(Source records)
* * * * *

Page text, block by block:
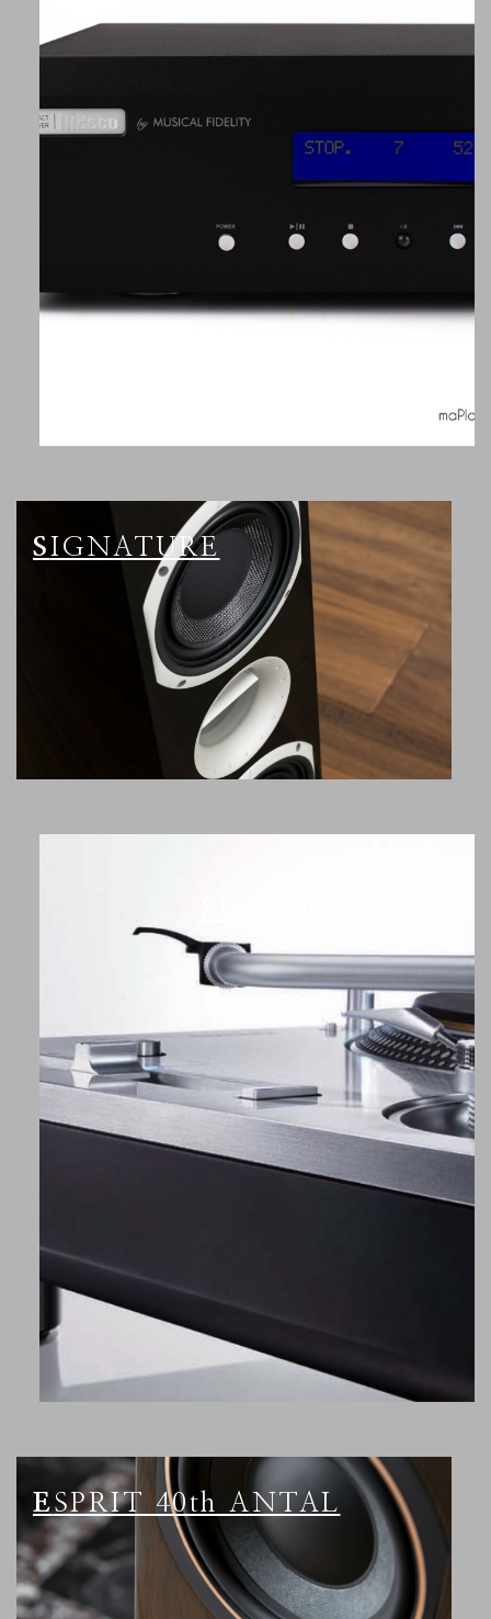
SIGNATURE
ESPRIT 40th ANTAL
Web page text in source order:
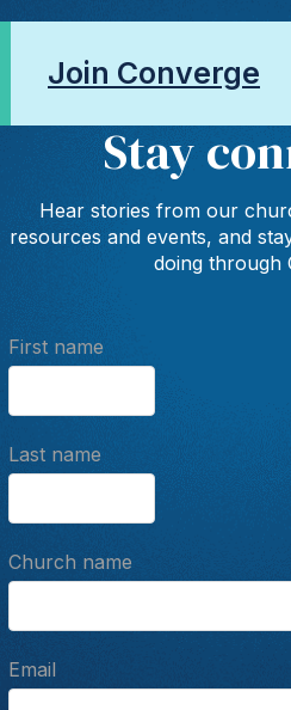
Join Converge
Stay
Hear stories from our
resources and events, and
doing through
First name
Last name
Church name
Email
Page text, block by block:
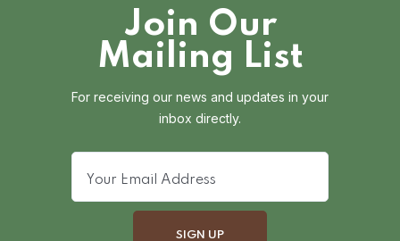
Join Our
Mailing List
For receiving our news and updates in your
inbox directly.
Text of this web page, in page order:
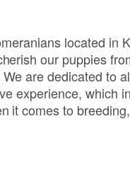
located in
our puppies
are dedicated to
experience, which
it comes to breeding,
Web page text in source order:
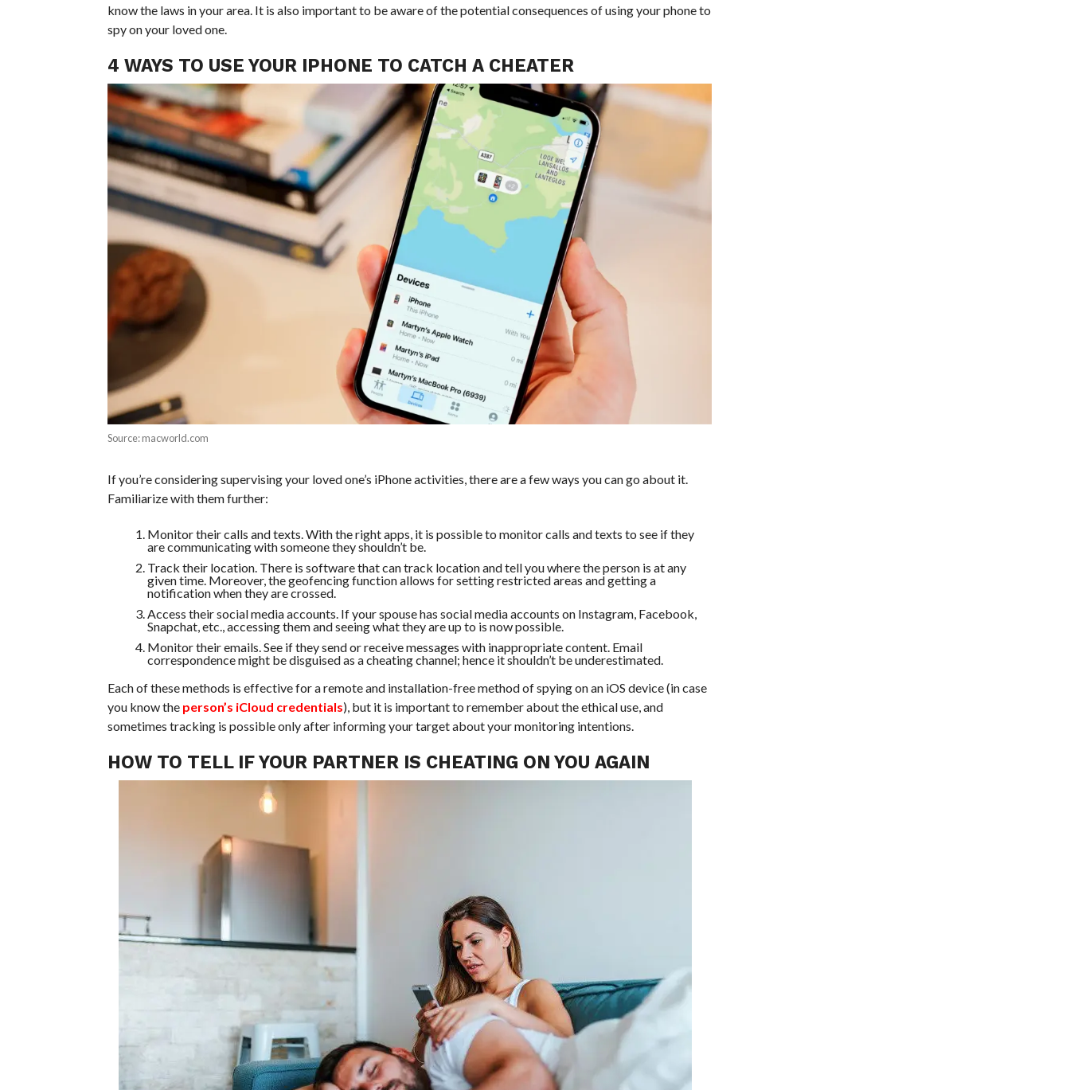
know the laws in your area. It is also important to be aware of the potential consequences of using your phone to
spy on your loved one.
4 WAYS TO USE YOUR IPHONE TO CATCH A CHEATER
Source: macworld.com
If you’re considering supervising your loved one’s iPhone activities, there are a few ways you can go about it.
Familiarize with them further:
Monitor their calls and texts. With the right apps, it is possible to monitor calls and texts to see if they
are communicating with someone they shouldn’t be.
Track their location. There is software that can track location and tell you where the person is at any
given time. Moreover, the geofencing function allows for setting restricted areas and getting a
notification when they are crossed.
Access their social media accounts. If your spouse has social media accounts on Instagram, Facebook,
Snapchat, etc., accessing them and seeing what they are up to is now possible.
Monitor their emails. See if they send or receive messages with inappropriate content. Email
correspondence might be disguised as a cheating channel; hence it shouldn’t be underestimated.
Each of these methods is effective for a remote and installation-free method of spying on an iOS device (in case
you know the person’s iCloud credentials), but it is important to remember about the ethical use, and
sometimes tracking is possible only after informing your target about your monitoring intentions.
HOW TO TELL IF YOUR PARTNER IS CHEATING ON YOU AGAIN
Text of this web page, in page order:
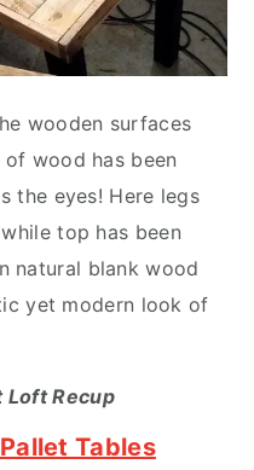
wooden surfaces
wood has been
the eyes! Here legs
top has been
natural blank wood
yet modern look of
Loft Recup
Tables
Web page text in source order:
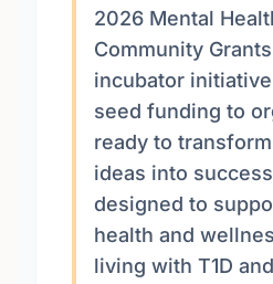
2026 Mental
Community
incubator
seed funding to
ready to
ideas into
designed to
health and
living with T1D
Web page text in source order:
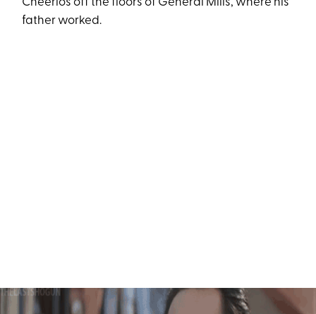
Cheerios off the floors of General Mills, where his
father worked.
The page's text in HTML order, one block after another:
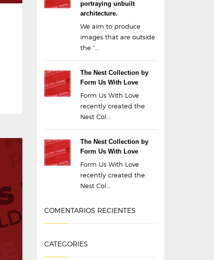
portraying unbuilt
architecture.
We aim to produce
images that are outside
the “...
The Nest Collection by
Form Us With Love
Form Us With Love
recently created the
Nest Col...
The Nest Collection by
Form Us With Love
Form Us With Love
recently created the
Nest Col...
COMENTARIOS RECIENTES
CATEGORIES
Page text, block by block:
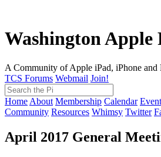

* * * * *

» What to produce
Leave the pictures out. Extract exactly the lines running from the one with "The page's text" through the last entry, both ends included.

» Solution to the problem
The page's text in HTML order, one block after another:
portraying unbuilt
architecture.
We aim to produce
images that are outside
the “...
The Nest Collection by
Form Us With Love
Form Us With Love
recently created the
Nest Col...
The Nest Collection by
Form Us With Love
Form Us With Love
recently created the
Nest Col...
COMENTARIOS RECIENTES
CATEGORIES
Page text, block by block:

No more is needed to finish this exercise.